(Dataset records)
'''
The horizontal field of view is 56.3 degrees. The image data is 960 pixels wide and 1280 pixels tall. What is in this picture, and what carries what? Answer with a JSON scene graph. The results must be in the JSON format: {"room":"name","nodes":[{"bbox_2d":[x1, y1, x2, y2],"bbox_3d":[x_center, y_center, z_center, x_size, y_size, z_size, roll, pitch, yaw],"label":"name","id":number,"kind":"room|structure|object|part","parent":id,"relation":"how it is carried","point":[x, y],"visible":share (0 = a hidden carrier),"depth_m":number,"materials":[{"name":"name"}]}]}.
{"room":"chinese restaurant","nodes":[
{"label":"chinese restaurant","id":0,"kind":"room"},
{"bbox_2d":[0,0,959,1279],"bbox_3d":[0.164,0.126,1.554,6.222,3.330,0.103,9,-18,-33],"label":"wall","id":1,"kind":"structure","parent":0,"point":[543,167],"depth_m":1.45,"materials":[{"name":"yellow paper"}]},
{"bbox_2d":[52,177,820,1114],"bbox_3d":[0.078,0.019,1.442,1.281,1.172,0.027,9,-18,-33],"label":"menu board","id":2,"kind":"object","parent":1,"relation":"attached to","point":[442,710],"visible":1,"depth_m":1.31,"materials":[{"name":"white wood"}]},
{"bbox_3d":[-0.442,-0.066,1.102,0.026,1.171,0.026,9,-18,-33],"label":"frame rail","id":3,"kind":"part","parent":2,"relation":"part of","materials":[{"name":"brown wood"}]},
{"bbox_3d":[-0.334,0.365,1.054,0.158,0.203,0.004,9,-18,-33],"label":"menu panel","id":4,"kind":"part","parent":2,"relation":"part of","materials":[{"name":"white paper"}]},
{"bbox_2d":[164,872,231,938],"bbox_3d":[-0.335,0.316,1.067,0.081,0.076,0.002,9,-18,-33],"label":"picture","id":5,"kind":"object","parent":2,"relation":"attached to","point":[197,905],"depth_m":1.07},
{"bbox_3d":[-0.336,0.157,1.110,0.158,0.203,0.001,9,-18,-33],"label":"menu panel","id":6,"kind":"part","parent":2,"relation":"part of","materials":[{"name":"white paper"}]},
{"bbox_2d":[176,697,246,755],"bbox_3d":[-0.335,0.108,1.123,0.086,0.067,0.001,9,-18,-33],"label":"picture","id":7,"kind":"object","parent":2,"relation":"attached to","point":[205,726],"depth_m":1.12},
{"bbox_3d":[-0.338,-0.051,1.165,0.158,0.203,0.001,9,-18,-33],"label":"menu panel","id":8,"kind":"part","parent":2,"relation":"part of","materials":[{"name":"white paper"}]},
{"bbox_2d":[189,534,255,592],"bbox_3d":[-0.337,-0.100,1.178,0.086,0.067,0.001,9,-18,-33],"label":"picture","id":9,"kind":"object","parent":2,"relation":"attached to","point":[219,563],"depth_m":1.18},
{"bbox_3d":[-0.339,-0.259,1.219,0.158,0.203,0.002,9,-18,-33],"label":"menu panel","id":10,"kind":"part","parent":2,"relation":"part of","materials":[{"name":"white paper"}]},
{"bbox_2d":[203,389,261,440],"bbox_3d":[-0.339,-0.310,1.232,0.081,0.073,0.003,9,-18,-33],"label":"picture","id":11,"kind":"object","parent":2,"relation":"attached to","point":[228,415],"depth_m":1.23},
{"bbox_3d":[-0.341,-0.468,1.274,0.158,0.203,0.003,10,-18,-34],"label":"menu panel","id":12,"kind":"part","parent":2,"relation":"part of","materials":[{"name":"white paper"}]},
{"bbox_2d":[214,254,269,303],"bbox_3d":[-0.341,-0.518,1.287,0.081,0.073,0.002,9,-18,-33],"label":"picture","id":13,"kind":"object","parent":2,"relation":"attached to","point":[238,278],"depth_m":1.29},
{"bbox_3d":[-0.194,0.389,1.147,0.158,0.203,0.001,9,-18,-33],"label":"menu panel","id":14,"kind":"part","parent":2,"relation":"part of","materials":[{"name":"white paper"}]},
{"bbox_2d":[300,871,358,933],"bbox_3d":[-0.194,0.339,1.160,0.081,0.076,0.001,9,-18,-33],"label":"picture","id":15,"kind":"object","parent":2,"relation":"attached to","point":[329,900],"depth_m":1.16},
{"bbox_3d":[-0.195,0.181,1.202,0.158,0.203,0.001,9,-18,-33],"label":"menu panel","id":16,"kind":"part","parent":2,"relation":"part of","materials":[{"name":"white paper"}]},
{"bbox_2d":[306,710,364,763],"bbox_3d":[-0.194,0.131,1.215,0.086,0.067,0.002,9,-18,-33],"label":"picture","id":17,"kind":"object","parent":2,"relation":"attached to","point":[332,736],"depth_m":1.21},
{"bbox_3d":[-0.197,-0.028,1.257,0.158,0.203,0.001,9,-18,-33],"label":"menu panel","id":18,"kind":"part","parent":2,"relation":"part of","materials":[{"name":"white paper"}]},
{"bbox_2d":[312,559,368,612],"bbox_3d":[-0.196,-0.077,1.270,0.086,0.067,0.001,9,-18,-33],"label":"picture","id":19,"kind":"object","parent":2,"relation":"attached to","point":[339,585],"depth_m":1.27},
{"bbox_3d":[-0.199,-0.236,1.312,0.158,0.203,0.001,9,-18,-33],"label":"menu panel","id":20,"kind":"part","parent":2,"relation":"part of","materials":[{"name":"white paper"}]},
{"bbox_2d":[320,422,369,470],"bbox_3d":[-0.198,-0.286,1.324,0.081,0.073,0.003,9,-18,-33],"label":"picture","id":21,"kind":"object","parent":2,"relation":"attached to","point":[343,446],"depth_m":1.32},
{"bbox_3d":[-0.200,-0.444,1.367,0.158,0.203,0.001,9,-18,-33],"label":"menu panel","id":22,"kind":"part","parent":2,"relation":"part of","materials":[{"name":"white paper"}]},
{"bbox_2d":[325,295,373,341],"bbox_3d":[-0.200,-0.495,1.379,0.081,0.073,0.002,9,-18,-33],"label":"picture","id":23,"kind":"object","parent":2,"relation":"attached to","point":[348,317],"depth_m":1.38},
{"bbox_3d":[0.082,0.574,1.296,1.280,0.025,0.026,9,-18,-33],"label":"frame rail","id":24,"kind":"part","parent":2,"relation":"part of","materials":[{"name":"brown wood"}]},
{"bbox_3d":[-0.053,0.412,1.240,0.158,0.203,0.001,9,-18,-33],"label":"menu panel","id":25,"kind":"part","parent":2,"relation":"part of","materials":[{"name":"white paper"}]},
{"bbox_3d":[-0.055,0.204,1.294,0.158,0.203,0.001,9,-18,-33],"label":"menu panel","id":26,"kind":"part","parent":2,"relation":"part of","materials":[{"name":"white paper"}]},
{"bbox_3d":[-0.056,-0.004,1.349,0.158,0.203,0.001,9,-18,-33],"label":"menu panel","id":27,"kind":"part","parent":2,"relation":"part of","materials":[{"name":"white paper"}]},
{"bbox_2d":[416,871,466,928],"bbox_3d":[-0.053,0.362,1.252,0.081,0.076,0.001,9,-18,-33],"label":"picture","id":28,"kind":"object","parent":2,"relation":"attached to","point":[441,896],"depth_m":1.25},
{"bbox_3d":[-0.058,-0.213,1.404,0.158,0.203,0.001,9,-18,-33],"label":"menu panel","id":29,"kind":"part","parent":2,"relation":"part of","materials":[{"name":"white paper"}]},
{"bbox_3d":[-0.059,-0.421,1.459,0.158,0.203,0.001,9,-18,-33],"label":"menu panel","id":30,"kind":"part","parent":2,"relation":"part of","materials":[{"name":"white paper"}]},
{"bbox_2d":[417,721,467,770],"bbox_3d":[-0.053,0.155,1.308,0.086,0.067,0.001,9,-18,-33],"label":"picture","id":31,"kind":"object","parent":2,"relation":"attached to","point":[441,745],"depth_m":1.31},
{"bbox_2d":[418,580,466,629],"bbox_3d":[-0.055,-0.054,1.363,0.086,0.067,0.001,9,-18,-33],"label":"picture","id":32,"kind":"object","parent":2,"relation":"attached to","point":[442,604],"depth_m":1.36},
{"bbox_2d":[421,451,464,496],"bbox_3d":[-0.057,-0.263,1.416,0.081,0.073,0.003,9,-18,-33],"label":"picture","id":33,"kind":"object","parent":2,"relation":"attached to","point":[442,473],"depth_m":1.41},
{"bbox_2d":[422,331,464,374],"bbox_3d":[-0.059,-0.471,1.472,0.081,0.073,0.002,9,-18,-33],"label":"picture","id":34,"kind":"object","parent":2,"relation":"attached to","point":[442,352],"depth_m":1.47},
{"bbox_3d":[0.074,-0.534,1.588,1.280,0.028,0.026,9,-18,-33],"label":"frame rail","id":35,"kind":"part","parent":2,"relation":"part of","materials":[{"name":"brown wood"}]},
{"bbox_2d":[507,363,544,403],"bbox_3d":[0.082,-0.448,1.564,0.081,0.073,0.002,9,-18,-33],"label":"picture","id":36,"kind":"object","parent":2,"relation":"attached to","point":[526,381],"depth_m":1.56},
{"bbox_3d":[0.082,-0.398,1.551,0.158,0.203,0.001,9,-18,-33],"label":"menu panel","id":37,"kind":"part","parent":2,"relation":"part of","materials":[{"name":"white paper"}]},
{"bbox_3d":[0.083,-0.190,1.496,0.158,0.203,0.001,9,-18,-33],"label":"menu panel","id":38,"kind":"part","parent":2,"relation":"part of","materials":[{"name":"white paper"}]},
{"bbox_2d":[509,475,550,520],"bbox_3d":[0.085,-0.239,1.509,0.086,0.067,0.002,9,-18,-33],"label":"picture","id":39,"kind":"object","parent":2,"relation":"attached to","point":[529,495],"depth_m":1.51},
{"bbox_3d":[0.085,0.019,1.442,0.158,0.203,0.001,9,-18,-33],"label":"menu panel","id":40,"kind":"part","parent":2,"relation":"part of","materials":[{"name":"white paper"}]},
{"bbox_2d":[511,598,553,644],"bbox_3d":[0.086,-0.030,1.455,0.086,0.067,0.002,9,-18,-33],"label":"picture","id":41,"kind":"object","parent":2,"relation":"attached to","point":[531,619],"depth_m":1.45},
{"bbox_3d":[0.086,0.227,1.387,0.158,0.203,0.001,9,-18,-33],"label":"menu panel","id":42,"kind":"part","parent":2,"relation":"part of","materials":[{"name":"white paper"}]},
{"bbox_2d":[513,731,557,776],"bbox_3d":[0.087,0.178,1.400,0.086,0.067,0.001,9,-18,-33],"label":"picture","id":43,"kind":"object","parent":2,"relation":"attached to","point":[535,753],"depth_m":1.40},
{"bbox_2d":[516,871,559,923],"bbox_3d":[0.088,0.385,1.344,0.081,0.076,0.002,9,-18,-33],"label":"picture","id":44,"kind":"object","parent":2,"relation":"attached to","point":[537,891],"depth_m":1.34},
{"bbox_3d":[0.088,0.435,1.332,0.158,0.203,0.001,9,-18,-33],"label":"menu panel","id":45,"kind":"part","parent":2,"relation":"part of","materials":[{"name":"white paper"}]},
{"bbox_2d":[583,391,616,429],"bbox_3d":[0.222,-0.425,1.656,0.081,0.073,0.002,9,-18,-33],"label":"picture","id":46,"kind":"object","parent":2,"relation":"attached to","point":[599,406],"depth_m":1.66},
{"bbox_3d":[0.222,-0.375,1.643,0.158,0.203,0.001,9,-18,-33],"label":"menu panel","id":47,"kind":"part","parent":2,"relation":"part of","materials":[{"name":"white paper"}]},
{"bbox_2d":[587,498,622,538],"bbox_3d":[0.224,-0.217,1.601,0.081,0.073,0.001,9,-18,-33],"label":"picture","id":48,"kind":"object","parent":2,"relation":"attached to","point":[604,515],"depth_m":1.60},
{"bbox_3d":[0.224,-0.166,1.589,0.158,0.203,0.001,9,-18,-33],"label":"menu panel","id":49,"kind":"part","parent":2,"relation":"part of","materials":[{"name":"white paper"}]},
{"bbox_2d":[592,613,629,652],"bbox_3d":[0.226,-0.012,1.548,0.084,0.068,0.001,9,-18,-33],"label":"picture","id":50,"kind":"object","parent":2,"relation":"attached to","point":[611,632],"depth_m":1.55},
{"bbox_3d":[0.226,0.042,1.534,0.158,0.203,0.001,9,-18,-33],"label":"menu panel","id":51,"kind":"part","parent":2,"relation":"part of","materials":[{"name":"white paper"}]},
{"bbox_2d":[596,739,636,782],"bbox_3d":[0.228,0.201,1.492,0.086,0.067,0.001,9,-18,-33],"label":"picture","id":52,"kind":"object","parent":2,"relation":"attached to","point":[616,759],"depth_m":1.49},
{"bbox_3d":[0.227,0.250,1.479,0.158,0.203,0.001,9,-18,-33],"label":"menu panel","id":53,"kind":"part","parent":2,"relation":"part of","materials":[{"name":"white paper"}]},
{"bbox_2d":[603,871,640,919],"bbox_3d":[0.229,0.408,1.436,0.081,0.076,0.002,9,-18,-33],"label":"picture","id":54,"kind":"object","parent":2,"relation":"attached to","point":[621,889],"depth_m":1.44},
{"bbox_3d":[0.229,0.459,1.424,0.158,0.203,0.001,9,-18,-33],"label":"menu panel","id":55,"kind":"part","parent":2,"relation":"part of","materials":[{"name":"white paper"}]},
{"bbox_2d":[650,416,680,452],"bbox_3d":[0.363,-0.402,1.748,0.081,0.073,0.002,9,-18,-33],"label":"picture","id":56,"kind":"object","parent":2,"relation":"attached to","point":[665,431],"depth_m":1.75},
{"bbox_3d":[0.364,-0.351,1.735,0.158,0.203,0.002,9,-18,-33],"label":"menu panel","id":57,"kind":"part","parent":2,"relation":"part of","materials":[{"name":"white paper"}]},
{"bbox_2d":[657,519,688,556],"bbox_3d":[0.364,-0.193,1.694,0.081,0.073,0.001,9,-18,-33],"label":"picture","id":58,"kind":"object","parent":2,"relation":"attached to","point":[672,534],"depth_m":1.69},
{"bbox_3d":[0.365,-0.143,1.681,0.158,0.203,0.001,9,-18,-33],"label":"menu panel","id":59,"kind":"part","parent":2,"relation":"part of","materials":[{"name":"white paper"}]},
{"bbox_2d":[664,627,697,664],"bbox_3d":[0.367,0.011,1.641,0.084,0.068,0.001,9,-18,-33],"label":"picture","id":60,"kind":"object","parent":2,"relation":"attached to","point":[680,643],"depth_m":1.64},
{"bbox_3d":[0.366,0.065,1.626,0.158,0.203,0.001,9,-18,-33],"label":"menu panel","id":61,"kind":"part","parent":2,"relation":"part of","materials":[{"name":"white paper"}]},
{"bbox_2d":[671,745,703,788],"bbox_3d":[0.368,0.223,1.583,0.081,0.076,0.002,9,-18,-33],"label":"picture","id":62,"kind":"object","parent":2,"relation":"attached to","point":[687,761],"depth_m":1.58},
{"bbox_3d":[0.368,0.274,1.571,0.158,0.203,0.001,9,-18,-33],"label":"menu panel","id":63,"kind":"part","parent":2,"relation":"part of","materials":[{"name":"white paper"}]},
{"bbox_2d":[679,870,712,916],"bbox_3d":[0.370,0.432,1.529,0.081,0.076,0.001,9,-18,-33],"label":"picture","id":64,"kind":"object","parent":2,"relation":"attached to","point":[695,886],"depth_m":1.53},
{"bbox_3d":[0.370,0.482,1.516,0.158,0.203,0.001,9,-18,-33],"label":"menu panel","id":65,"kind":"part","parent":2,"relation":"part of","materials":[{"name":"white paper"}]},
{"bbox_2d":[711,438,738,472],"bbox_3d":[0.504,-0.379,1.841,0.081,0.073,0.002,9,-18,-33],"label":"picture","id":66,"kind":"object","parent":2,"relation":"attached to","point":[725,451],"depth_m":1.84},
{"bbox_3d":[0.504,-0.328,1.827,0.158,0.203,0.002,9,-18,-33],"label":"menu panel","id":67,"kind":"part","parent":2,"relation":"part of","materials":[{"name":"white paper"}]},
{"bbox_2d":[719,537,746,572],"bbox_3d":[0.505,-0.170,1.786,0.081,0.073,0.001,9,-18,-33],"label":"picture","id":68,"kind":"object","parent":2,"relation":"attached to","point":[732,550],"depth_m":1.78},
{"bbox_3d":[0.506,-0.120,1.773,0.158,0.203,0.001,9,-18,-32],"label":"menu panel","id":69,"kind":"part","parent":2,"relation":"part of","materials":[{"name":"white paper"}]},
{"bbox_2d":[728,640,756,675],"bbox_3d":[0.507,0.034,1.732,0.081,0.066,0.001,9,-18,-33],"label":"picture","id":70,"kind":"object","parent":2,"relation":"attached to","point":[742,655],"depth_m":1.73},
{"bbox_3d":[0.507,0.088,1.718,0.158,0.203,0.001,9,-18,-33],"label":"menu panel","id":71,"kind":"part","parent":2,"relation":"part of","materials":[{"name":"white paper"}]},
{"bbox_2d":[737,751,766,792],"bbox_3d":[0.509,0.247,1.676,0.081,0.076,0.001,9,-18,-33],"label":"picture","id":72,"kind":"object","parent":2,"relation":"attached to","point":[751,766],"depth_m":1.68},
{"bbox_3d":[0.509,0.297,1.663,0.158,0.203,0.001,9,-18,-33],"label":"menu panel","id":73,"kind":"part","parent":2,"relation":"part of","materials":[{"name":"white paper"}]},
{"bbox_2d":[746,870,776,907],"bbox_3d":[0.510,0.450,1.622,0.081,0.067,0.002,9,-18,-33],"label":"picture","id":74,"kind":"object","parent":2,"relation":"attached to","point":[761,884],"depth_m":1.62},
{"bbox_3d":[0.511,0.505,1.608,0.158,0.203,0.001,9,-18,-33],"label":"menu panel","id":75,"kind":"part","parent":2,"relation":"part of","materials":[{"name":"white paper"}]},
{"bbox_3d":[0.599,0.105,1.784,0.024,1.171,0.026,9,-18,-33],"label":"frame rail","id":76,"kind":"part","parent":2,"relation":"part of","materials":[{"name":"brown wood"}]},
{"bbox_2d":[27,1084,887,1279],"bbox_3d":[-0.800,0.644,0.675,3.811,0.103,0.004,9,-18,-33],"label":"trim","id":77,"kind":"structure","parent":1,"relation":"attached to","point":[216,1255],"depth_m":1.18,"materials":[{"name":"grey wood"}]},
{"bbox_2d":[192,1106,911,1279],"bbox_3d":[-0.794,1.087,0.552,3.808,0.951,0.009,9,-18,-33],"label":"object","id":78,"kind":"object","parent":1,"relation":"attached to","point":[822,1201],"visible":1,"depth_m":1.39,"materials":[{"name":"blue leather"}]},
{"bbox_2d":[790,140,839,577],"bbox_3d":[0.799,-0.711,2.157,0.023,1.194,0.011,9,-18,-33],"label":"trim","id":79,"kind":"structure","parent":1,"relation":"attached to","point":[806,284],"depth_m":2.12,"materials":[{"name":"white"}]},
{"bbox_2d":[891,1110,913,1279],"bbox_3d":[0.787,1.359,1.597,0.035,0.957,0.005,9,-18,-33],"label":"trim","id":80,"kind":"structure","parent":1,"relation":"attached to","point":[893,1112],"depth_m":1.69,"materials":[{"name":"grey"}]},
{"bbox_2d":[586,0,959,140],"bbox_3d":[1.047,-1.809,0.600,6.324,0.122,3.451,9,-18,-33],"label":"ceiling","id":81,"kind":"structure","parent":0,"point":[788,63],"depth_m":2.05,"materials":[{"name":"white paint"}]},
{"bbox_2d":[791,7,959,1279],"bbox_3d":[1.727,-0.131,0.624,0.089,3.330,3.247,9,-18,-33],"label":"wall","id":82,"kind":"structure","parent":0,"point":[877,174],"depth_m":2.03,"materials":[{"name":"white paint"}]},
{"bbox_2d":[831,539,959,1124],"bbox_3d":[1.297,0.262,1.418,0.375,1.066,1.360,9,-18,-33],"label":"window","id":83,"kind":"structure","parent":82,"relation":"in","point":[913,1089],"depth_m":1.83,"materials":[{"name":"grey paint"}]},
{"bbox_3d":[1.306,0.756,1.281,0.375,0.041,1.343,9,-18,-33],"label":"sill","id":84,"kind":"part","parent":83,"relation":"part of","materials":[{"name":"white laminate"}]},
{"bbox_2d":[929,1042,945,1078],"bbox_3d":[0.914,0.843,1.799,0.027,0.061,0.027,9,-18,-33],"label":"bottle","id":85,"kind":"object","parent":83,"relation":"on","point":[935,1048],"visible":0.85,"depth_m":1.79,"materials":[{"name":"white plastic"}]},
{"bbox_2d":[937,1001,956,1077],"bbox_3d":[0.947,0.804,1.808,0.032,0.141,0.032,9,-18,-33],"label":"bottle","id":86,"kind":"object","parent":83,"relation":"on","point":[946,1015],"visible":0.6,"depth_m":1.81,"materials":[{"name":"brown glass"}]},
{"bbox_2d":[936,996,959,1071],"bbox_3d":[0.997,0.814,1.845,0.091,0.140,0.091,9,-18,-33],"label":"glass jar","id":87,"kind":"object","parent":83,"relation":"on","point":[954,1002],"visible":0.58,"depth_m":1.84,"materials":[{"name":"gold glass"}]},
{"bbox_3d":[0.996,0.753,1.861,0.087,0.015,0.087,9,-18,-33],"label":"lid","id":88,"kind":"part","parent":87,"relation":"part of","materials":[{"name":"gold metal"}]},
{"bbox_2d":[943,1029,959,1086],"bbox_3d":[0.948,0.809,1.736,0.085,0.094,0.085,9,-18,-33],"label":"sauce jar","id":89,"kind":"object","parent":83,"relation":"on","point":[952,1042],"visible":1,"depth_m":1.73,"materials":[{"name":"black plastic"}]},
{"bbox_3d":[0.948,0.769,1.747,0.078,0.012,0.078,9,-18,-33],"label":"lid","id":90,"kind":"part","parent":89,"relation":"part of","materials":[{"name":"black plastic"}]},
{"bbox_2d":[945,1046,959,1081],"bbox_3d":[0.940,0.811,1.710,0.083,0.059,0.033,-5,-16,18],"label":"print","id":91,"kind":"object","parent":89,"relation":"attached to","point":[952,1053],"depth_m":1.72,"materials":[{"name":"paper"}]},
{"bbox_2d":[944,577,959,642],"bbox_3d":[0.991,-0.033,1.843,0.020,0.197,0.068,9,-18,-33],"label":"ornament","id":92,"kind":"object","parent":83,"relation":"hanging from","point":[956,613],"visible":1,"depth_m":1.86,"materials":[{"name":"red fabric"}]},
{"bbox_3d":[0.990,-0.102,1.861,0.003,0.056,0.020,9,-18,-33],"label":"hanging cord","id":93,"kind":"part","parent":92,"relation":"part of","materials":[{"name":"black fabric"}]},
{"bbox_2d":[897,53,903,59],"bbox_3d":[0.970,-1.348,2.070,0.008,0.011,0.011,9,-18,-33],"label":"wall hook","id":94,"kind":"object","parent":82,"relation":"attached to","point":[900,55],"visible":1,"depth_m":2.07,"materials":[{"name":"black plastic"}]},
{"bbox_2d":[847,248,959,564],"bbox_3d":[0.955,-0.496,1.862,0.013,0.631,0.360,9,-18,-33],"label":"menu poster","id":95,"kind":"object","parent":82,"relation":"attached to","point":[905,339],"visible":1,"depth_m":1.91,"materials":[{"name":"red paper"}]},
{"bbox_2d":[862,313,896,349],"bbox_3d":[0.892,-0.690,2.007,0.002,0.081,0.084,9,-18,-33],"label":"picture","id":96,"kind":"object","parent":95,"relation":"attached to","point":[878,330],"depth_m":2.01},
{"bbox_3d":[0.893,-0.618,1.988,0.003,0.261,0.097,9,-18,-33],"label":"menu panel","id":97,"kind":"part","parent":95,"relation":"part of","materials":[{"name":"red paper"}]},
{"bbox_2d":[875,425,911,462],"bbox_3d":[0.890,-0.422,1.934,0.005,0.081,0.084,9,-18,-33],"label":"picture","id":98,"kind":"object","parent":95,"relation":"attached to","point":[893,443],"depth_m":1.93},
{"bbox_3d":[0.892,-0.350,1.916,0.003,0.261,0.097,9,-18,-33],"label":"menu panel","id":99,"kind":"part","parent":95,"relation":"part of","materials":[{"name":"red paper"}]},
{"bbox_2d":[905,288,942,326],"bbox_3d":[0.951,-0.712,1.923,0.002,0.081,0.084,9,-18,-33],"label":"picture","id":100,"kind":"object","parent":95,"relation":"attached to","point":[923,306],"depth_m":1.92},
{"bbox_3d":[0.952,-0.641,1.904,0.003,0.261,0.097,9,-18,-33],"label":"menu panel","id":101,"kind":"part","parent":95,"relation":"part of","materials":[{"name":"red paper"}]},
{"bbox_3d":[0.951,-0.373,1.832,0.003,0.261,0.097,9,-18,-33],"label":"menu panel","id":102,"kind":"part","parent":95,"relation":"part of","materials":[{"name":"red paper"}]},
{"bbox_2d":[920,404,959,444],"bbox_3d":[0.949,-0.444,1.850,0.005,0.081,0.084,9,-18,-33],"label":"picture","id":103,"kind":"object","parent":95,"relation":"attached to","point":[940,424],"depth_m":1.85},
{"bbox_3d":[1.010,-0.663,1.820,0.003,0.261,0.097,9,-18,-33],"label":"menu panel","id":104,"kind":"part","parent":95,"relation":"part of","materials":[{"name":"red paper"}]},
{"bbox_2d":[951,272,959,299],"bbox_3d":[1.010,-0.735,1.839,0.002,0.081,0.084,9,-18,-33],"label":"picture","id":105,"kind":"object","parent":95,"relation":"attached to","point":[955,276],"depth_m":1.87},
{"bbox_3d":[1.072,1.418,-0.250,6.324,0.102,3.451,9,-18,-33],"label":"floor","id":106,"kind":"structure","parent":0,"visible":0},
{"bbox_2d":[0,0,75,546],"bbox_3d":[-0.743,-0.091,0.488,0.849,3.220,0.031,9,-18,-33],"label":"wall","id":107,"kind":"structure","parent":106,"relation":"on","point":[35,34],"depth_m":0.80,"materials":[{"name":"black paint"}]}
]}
'''
ACTIVITY:
The answer must consist of every line above that contains the word "trim".

YOUR SOLUTION:
{"bbox_2d":[27,1084,887,1279],"bbox_3d":[-0.800,0.644,0.675,3.811,0.103,0.004,9,-18,-33],"label":"trim","id":77,"kind":"structure","parent":1,"relation":"attached to","point":[216,1255],"depth_m":1.18,"materials":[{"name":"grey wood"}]},
{"bbox_2d":[790,140,839,577],"bbox_3d":[0.799,-0.711,2.157,0.023,1.194,0.011,9,-18,-33],"label":"trim","id":79,"kind":"structure","parent":1,"relation":"attached to","point":[806,284],"depth_m":2.12,"materials":[{"name":"white"}]},
{"bbox_2d":[891,1110,913,1279],"bbox_3d":[0.787,1.359,1.597,0.035,0.957,0.005,9,-18,-33],"label":"trim","id":80,"kind":"structure","parent":1,"relation":"attached to","point":[893,1112],"depth_m":1.69,"materials":[{"name":"grey"}]},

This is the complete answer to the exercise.